The US equity markets experienced significant volatility last week, with recent events revealing mixed signals—strong corporate performance amid emerging economic weaknesses. The S&P 500, Dow Jones and Nasdaq all declined around 2 to 3%, marking their worst weekly performance in recent months. Despite these declines, the S&P 500 had achieved its 15th record close of 2025 earlier in the week, highlighting the market's turbulent nature. Treasury bonds yields were 10-25bps lower in the week, after its largest single-day decline in a year on Friday, as market increased chances of rate cuts in 2025, to around 60bps.
Most notably disappointing factor was the weak payroll data, with fewer jobs added than expected and big downward revisions to previous months' figures. The employment report raised renewed concerns about an economic slowdown. Trump's announcement of new tariffs on imports from 92 countries and Powell’s comments about no rate cuts in September, amid internal disagreements, further contributed to volatility. Trump drew heavy criticism for controversially firing the Bureau of Labor Statistics chief following the jobs data, as he also prepares to announce a new Federal Reserve governor soon.

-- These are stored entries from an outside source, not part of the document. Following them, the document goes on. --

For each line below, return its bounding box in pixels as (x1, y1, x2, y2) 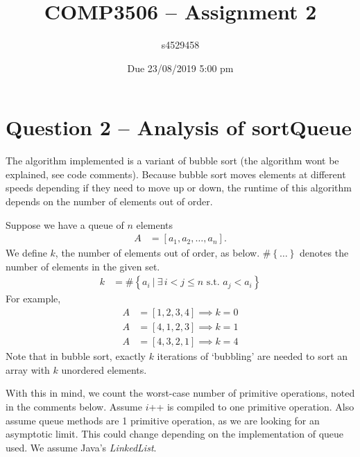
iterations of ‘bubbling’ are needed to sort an (157, 349, 348, 363)
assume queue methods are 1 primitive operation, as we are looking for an (6, 413, 320, 427)
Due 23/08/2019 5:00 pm (127, 60, 234, 75)
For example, (6, 291, 61, 306)
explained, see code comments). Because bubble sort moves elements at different (6, 166, 346, 181)
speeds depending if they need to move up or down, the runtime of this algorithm (6, 180, 352, 195)
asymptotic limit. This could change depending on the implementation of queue (6, 426, 344, 441)
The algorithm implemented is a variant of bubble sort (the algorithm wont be (6, 153, 339, 168)
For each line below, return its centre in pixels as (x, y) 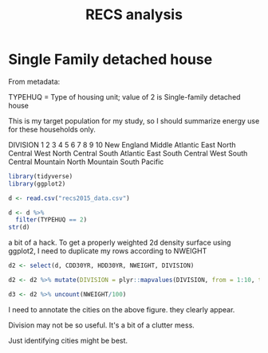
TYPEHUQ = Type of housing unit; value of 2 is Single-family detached (124, 96)
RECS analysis (134, 15)
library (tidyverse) (41, 176)
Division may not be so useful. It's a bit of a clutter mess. (102, 325)
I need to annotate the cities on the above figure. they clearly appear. (122, 309)
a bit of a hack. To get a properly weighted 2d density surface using (120, 243)
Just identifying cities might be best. (68, 340)
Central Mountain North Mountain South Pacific (86, 162)
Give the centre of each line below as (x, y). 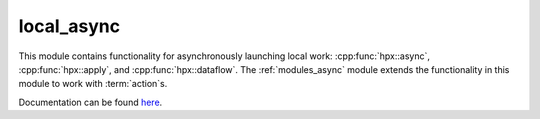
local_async (69, 26)
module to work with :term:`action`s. (93, 84)
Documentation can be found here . (90, 102)
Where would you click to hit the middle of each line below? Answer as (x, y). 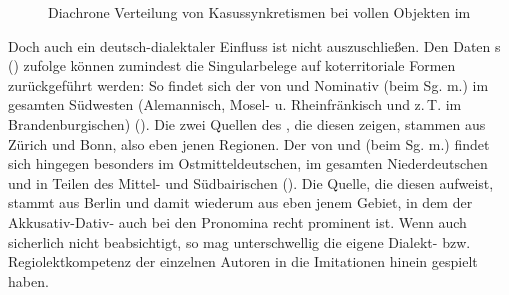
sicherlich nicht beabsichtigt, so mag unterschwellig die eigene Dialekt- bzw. (239, 241)
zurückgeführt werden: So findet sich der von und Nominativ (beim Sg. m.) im (248, 84)
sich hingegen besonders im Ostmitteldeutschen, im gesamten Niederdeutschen (248, 163)
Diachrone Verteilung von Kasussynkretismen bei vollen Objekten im (259, 12)
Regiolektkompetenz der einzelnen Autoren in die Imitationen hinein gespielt (243, 261)
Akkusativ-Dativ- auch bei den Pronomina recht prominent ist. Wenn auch (237, 221)
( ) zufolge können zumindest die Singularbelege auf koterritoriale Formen (232, 65)
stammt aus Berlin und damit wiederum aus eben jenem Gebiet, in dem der (240, 202)

Corporate earnings provided a resilient picture, with the S&P 500 delivering so far around 8% year-over-year profit growth in the second quarter, way above initial projections. Tech companies showed particular strength, with six of the "Magnificent Seven" tech stocks reporting 22% profit growth driven by AI infrastructure investments and cloud services demand. However, Amazon's disappointing cloud growth guidance caused its shares to tumble 9%, while companies like Microsoft, Apple, and Alphabet posted solid results.
The upcoming week features US economic data releases and more quarterly earnings reports. As the US Senate enters its August recess, Trump's tariffs on imports are also set to take effect.